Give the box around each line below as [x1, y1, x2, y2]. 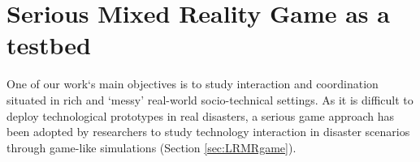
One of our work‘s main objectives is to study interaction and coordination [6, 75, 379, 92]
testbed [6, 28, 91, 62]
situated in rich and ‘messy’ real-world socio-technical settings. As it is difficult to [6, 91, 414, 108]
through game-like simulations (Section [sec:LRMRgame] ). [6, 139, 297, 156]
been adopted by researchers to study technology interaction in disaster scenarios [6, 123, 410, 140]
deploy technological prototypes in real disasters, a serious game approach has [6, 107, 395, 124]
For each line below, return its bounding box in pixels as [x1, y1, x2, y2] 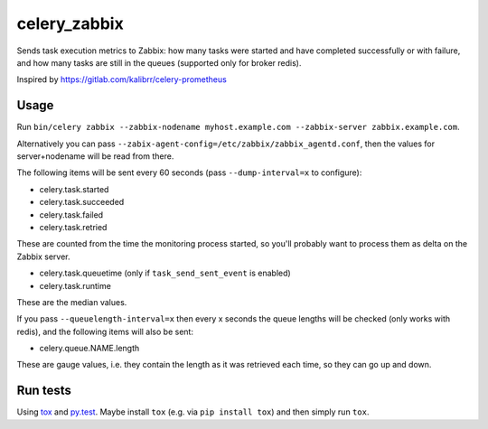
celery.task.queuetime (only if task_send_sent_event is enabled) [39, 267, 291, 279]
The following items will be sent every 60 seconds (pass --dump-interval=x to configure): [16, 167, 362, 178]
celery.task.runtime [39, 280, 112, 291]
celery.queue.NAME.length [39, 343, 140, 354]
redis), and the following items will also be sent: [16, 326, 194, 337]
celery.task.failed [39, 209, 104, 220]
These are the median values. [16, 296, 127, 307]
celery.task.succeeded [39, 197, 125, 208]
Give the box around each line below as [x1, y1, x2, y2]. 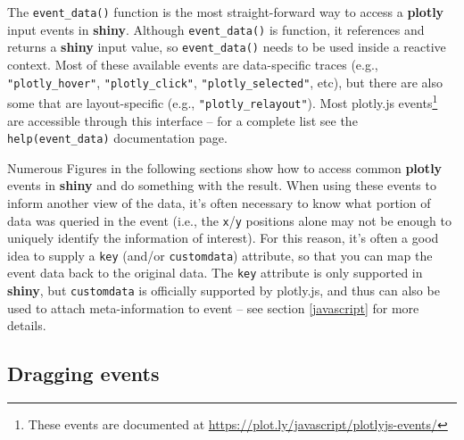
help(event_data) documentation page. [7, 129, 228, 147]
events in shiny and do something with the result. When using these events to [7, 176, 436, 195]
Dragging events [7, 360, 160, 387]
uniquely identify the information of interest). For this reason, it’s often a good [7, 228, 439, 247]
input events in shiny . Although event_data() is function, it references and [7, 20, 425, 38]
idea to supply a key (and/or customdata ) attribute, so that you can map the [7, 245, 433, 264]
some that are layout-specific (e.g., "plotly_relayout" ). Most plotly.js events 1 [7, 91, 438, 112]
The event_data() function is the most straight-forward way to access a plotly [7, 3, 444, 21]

****************

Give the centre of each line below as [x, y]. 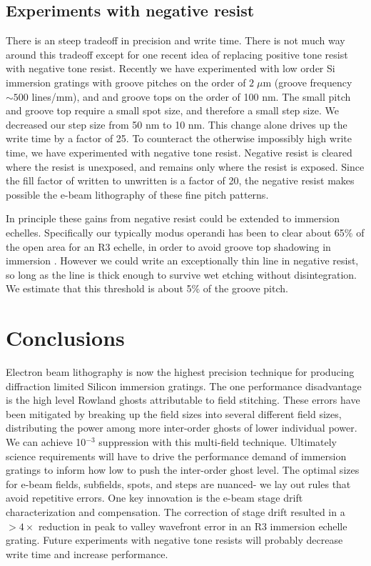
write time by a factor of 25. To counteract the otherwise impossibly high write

****************

▶ **The problem**: Nothing but the lines from the one with "situated in rich" up to and including the one with "celery.task.runtime [39, 280, 112, 291]" should be printed, exactly as they read above. Please keep the pictures out.

▶ **Response below**:
situated in rich and ‘messy’ real-world socio-technical settings. As it is difficult to [6, 91, 414, 108]
through game-like simulations (Section [sec:LRMRgame] ). [6, 139, 297, 156]
been adopted by researchers to study technology interaction in disaster scenarios [6, 123, 410, 140]
deploy technological prototypes in real disasters, a serious game approach has [6, 107, 395, 124]
For each line below, return its bounding box in pixels as [x1, y1, x2, y2] 
celery.task.queuetime (only if task_send_sent_event is enabled) [39, 267, 291, 279]
The following items will be sent every 60 seconds (pass --dump-interval=x to configure): [16, 167, 362, 178]
celery.task.runtime [39, 280, 112, 291]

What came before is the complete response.